Data entries:
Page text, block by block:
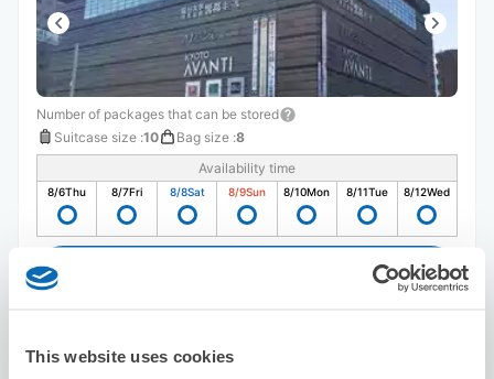
This website uses cookies
Number of packages that can be stored
Suitcase size :10 Bag size :8
Availability time
8/6Thu 8/7Fri 8/8Sat 8/9Sun 8/10Mon 8/11Tue 8/12Wed
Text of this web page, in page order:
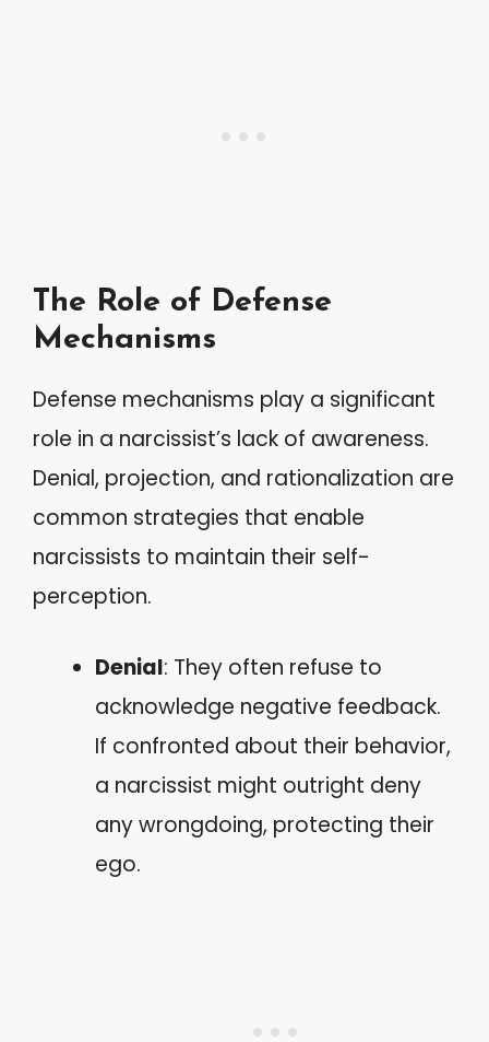
The Role of Defense
Mechanisms
Defense mechanisms play a significant
role in a narcissist’s lack of awareness.
Denial, projection, and rationalization are
common strategies that enable
narcissists to maintain their self-
perception.
Denial: They often refuse to
acknowledge negative feedback.
If confronted about their behavior,
a narcissist might outright deny
any wrongdoing, protecting their
ego.
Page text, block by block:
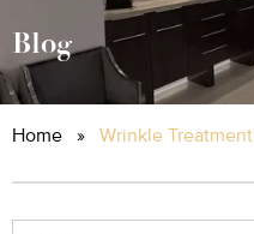
Blog
Home » Wrinkle Treatment
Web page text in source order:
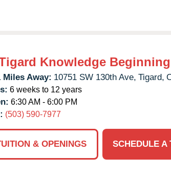
Knowledge
Miles Away: 10751 SW 130th Ave, Tigard,
6 weeks to 12 years
6:30 AM - 6:00 PM
(503) 590-7977
& OPENINGS
SCHEDULE A
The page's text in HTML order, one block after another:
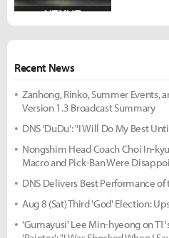
Recent News
Zanhong, Rinko, Summer Events,
Version 1.3 Broadcast Summary
DNS 'DuDu': "I Will Do My Best
Nongshim Head Coach Choi In-
Macro and Pick-Ban Were
DNS Delivers Best Performance
Aug 8 (Sat) Third 'God' Election:
'Gumayusi' Lee Min-hyeong on
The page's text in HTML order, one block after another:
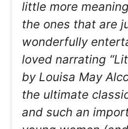
little more
the ones that are
wonderfully
loved narrating
by Louisa May
the ultimate
and such an
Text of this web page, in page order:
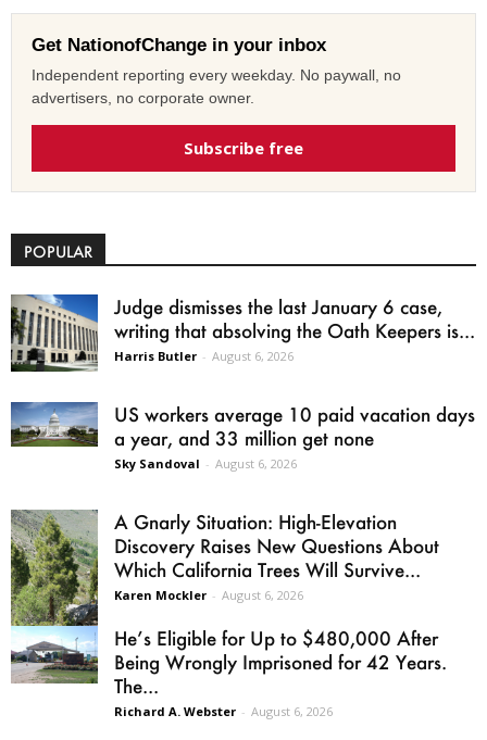
Get NationofChange in your inbox
Independent reporting every weekday. No paywall, no
advertisers, no corporate owner.
Subscribe free
POPULAR
Judge dismisses the last January 6 case,
writing that absolving the Oath Keepers is...
Harris Butler - August 6, 2026
US workers average 10 paid vacation days
a year, and 33 million get none
Sky Sandoval - August 6, 2026
A Gnarly Situation: High-Elevation
Discovery Raises New Questions About
Which California Trees Will Survive...
Karen Mockler - August 6, 2026
He’s Eligible for Up to $480,000 After
Being Wrongly Imprisoned for 42 Years.
The...
Richard A. Webster - August 6, 2026
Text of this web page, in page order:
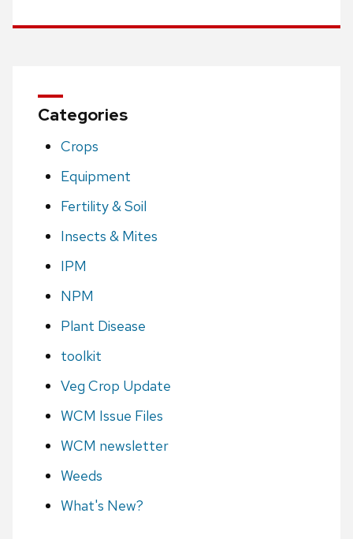
Categories
Crops
Equipment
Fertility & Soil
Insects & Mites
IPM
NPM
Plant Disease
toolkit
Veg Crop Update
WCM Issue Files
WCM newsletter
Weeds
What's New?
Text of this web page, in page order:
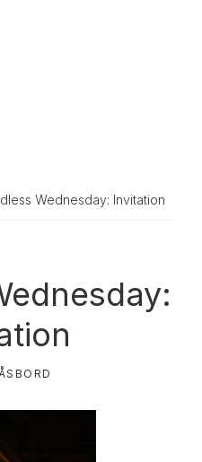
Wednesday: Invitation
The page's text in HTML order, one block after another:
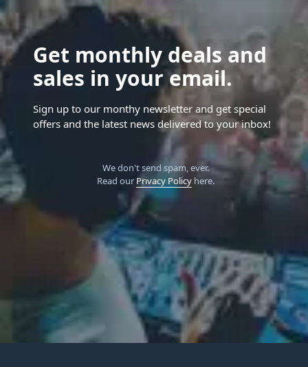
Get monthly deals and
sales in your email.
Sign up to our monthy newsletter and get special
offers and the latest news delivered to your inbox!
We don't send spam, ever.
Read our Privacy Policyhere.
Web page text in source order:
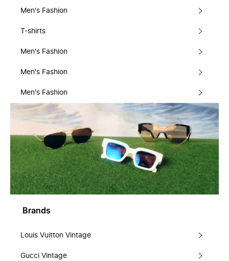
Men's Fashion
T-shirts
Men's Fashion
Men's Fashion
Men's Fashion
Brands
Louis Vuitton Vintage
Gucci Vintage
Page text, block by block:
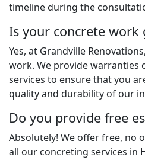
timeline during the
Is your concrete work
Yes, at Grandville
work. We provide warranties
services to ensure that you
quality and durability of our
Do you provide free
Absolutely! We offer free, no
all our concreting services in
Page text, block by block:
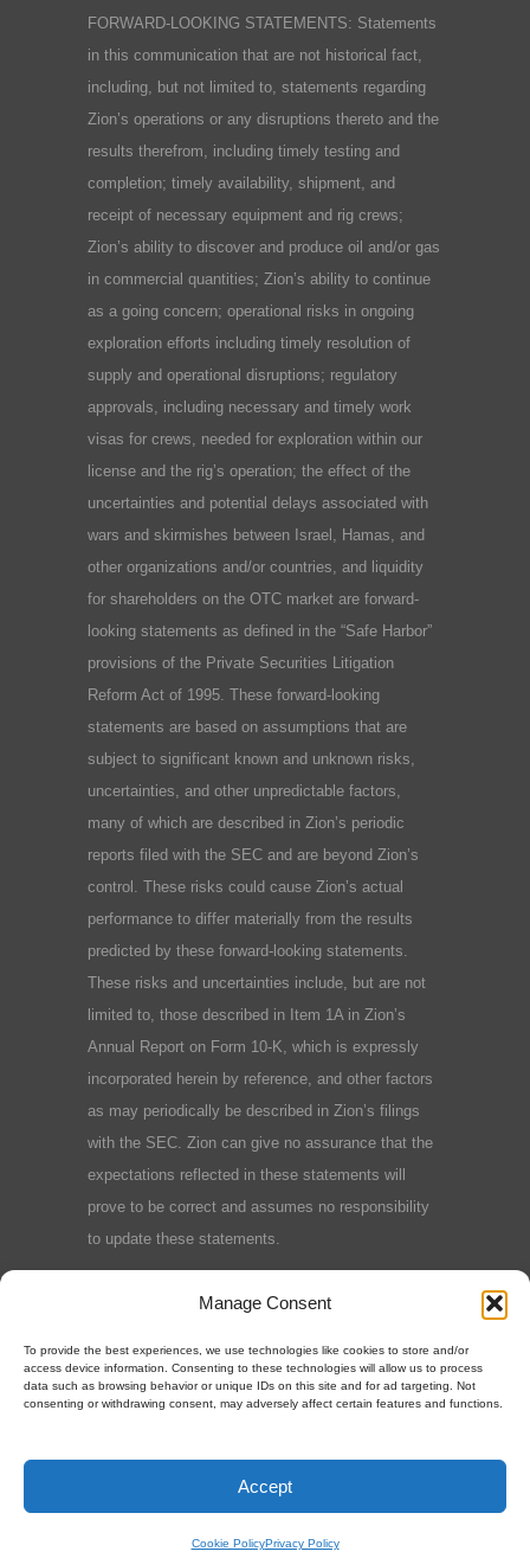
Manage Consent
To provide the best experiences, we use technologies like cookies to store and/or
access device information. Consenting to these technologies will allow us to process
data such as browsing behavior or unique IDs on this site and for ad targeting. Not
consenting or withdrawing consent, may adversely affect certain features and functions.
Accept
Cookie PolicyPrivacy Policy
FORWARD-LOOKING STATEMENTS: Statements
in this communication that are not historical fact,
including, but not limited to, statements regarding
Zion’s operations or any disruptions thereto and the
results therefrom, including timely testing and
completion; timely availability, shipment, and
receipt of necessary equipment and rig crews;
Zion’s ability to discover and produce oil and/or gas
in commercial quantities; Zion’s ability to continue
as a going concern; operational risks in ongoing
exploration efforts including timely resolution of
supply and operational disruptions; regulatory
approvals, including necessary and timely work
visas for crews, needed for exploration within our
license and the rig’s operation; the effect of the
uncertainties and potential delays associated with
wars and skirmishes between Israel, Hamas, and
other organizations and/or countries, and liquidity
for shareholders on the OTC market are forward-
looking statements as defined in the “Safe Harbor”
provisions of the Private Securities Litigation
Reform Act of 1995. These forward-looking
statements are based on assumptions that are
subject to significant known and unknown risks,
uncertainties, and other unpredictable factors,
many of which are described in Zion’s periodic
reports filed with the SEC and are beyond Zion’s
control. These risks could cause Zion’s actual
performance to differ materially from the results
predicted by these forward-looking statements.
These risks and uncertainties include, but are not
limited to, those described in Item 1A in Zion’s
Annual Report on Form 10-K, which is expressly
incorporated herein by reference, and other factors
as may periodically be described in Zion’s filings
with the SEC. Zion can give no assurance that the
expectations reflected in these statements will
prove to be correct and assumes no responsibility
to update these statements.
Terms and Conditions Privacy Policy
©2025 Zion Oil & Gas, Inc.
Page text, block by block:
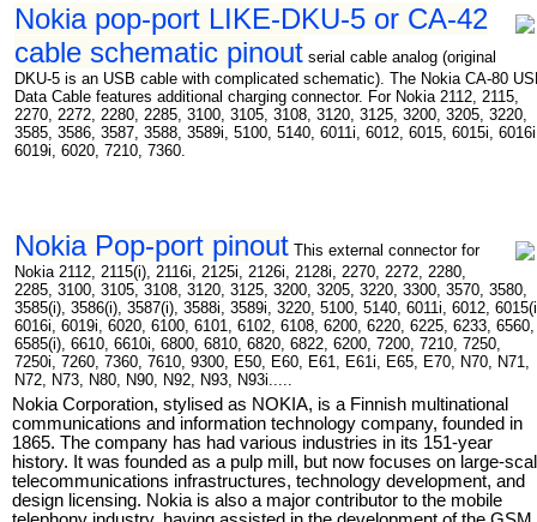
Nokia pop-port LIKE-DKU-5 or CA-42
cable schematic pinout serial cable analog (original
DKU-5 is an USB cable with complicated schematic). The Nokia CA-80
Data Cable features additional charging connector. For Nokia 2112, 2115,
2270, 2272, 2280, 2285, 3100, 3105, 3108, 3120, 3125, 3200, 3205, 3220,
3585, 3586, 3587, 3588, 3589i, 5100, 5140, 6011i, 6012, 6015, 6015i,
6019i, 6020, 7210, 7360.
Nokia Pop-port pinout This external connector for
Nokia 2112, 2115(i), 2116i, 2125i, 2126i, 2128i, 2270, 2272, 2280,
2285, 3100, 3105, 3108, 3120, 3125, 3200, 3205, 3220, 3300, 3570, 3580,
3585(i), 3586(i), 3587(i), 3588i, 3589i, 3220, 5100, 5140, 6011i, 6012,
6016i, 6019i, 6020, 6100, 6101, 6102, 6108, 6200, 6220, 6225, 6233, 6560,
6585(i), 6610, 6610i, 6800, 6810, 6820, 6822, 6200, 7200, 7210, 7250,
7250i, 7260, 7360, 7610, 9300, E50, E60, E61, E61i, E65, E70, N70, N71,
N72, N73, N80, N90, N92, N93, N93i.....
Nokia Corporation, stylised as NOKIA, is a Finnish multinational
communications and information technology company, founded in
1865. The company has had various industries in its 151-year
history. It was founded as a pulp mill, but now focuses on large-
telecommunications infrastructures, technology development, and
design licensing. Nokia is also a major contributor to the mobile
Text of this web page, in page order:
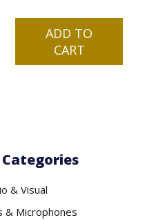
ADD TO
CART
& Visual
& Microphones
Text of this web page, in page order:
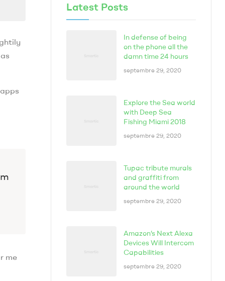
me
Latest Posts
In defense of being
on the phone all the
damn time 24 hours
septembre 29, 2020
Explore the Sea world
with Deep Sea
Fishing Miami 2018
septembre 29, 2020
Tupac tribute murals
and graffiti from
around the world
septembre 29, 2020
Amazon’s Next Alexa
Devices Will Intercom
Capabilities
septembre 29, 2020
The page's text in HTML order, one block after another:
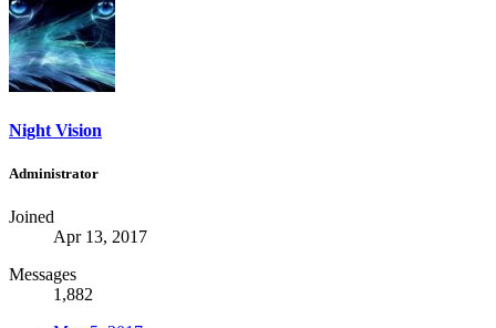
Night Vision
Administrator
Joined
Apr 13, 2017
Messages
1,882
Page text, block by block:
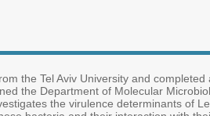
the Tel Aviv University and
the Department of Molecular
the virulence determinants of
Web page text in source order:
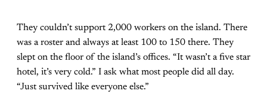
They couldn’t support 2,000 workers on the island. There
was a roster and always at least 100 to 150 there. They
slept on the floor of the island’s offices. “It wasn’t a five star
hotel, it’s very cold.” I ask what most people did all day.
“Just survived like everyone else.”
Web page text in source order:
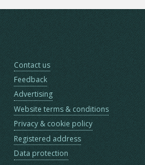
Contact us
Feedback
Advertising
Website terms & conditions
Privacy & cookie policy
Registered address
Data protection
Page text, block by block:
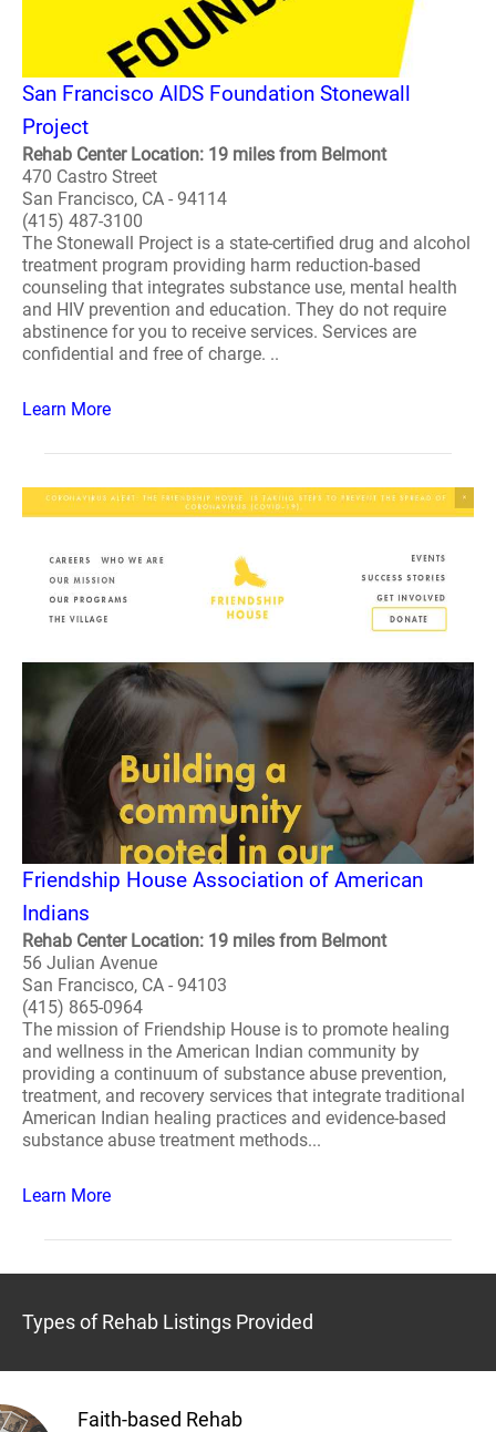
San Francisco AIDS Foundation Stonewall
Project
Rehab Center Location: 19 miles from Belmont
470 Castro Street
San Francisco, CA - 94114
(415) 487-3100
The Stonewall Project is a state-certified drug and alcohol
treatment program providing harm reduction-based
counseling that integrates substance use, mental health
and HIV prevention and education. They do not require
abstinence for you to receive services. Services are
confidential and free of charge. ..
Learn More
Friendship House Association of American
Indians
Rehab Center Location: 19 miles from Belmont
56 Julian Avenue
San Francisco, CA - 94103
(415) 865-0964
The mission of Friendship House is to promote healing
and wellness in the American Indian community by
providing a continuum of substance abuse prevention,
treatment, and recovery services that integrate traditional
American Indian healing practices and evidence-based
substance abuse treatment methods...
Learn More
Types of Rehab Listings Provided
Faith-based Rehab

* [Task instructions] Word for word, write out the lines above running from the one with "(503) 590-7977" up to and including the one with "Lee Min-hyeong on". Drop any picture.

* [Answer to the problem]
(503) 590-7977
& OPENINGS
SCHEDULE A
The page's text in HTML order, one block after another:
Recent News
Zanhong, Rinko, Summer Events,
Version 1.3 Broadcast Summary
DNS 'DuDu': "I Will Do My Best
Nongshim Head Coach Choi In-
Macro and Pick-Ban Were
DNS Delivers Best Performance
Aug 8 (Sat) Third 'God' Election:
'Gumayusi' Lee Min-hyeong on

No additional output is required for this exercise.